Сильный ветер с моря. Сидели под музыку в ресторане, на веранде, за трепещущей скатертью, придерживая руками панамы.
Я терзал какую-то жареную камбалу. Лёша пялился на английских восьмидесятисемикилограммовых школьниц в длинных платьях, не веря происходящему. Федюнин пытался дерзко курить сигару.
Как только раскурил, немедленно подошёл какой-то эстетически развитый отдыхающий и сообщил, что он наш соотечественник, правда, он москвич, зовут его Влад, а курить на морском ветру сигары – преступно. Йод и солёность воздуха портят вкус, а наддув ветра обеспечивает неравномерность горения.
Вид и смысл существования консультанта по сигарам Влада сомнений лично у меня не оставлял. Знаток. Такие знатоки раньше встречались редко, а теперь появились в каждой компании. Есть знатоки автомобильные, например. Есть знатоки часов. Есть модные эксперты.
Мы столкнулись с сигарным подвидом бестактного недомудка. Ощутили свою беспомощность. Есть такая невнятная ступень в зарождающихся отношениях, когда бить ещё не за что, но уже необходимо.

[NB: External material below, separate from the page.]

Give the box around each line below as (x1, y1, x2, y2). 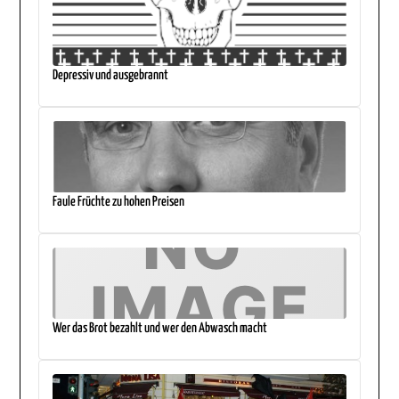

– Как здорово, что ты к нам подошёл, Владик! – закричал я, дыша камбалой в лицо прелестного незнакомца. – Быстренько сгоняй-ка нам за вином! Давай-давай! По дружбе!
Что ж я, москвичей Владов не знаю?!
Рассудок и порыв
Вчера наблюдали ловлю и арест африканских нелегалов.
Зрелище не радовало. Я люблю, чтобы азарт, пыль ипподрома, кровь, быстро чернеющая на песке, свист дротиков и лязг кандалов. Протяжная невольничья песня из трюма и тяжелое зелёное горлышко, отбитое витой рукоятью кортика. Очень нравится, когда каре, ощетинившееся штыками, отступает к порту. Когда отравленные стрелы из зарослей акации. И бумаги, обёрнутые пергаментом, в расщелине меж камней. Люблю наблюдать борьбу и катастрофу судеб.
А наблюдалось совсем какое-то другое. Ленивые перебежки, взаимные оскорбления, суета. Никто даже не ворвался, улюлюкая и визжа, на площадь, раскручивая арканы и разматывая сети. А без этого традиционного завершения детских праздников в Сызрани я вообще уличных зрелищ не принимаю.
Федюнин, облокотившийся рядом со мной на горячий огрызок колонны, произнёс:
– Что вы скажете за эту облаву, Джон?! Такая облава – это просто обморок и письма маме из плена, мама, мама, не верьте Йосе!
– Кеша! Перед нами спектакль! – Друг Лёша принёс нам запотевшую колу. – Создание напряжения через точки переплетения судеб, сеть миродержца обрушивается на нас сверху, тяжестью своей разрушая надежды зрителя. Вон тот, в белой рубашке, которого в фургон запихивают… да, вон тот, страшенный! Он наверняка сороковой сын вождя, зимбабвийский интеллектуал, либерал и сибарит, эстет и сластолюбец. Неординарная личность. Молоко львиц, всё такое. А руки ему крутит какое-то местное полицейское убожество, кипячёный бюджетный плод социализации европейских идиотов. Вот так Европа смешивает возможности и реальности! Рассудок и порыв. Так она указует нам пределы…
– Лёш! А ты помнишь, как в Новом Орлеане проснулся в похмельном ужасе в гостинице? И в одних трусах орал на гостиничном балконе в музыкально-духовую процессию лоснящихся толстых музыкантов: «Понаехали тут, черножопые!» Не забыл? – спросил я, вытирая лоб мятым клетчатым платком.
Не люблю, когда про негров плохо говорят.
Востребованность
Вчерашний вечер прошёл очень интересно. Иннокентия Федюнина, нашего доступного интеллектуала, чуть было не свели со двора какие-то хлипкие пидорки. Подманили его стаканчиком, он к ним подсел, портовая наша гордость, и чуть в трясину не ухнул. Доверчив.
– Куда ты, Кеша? – спросили мы его, объяснив в семи кратких словах то, что его может ожидать.
Иннокентий Сергеевич (кандидат юридических наук) зарделся. По всему было видно, что паразит шокирован, но, с другой стороны, востребованность приятна всем.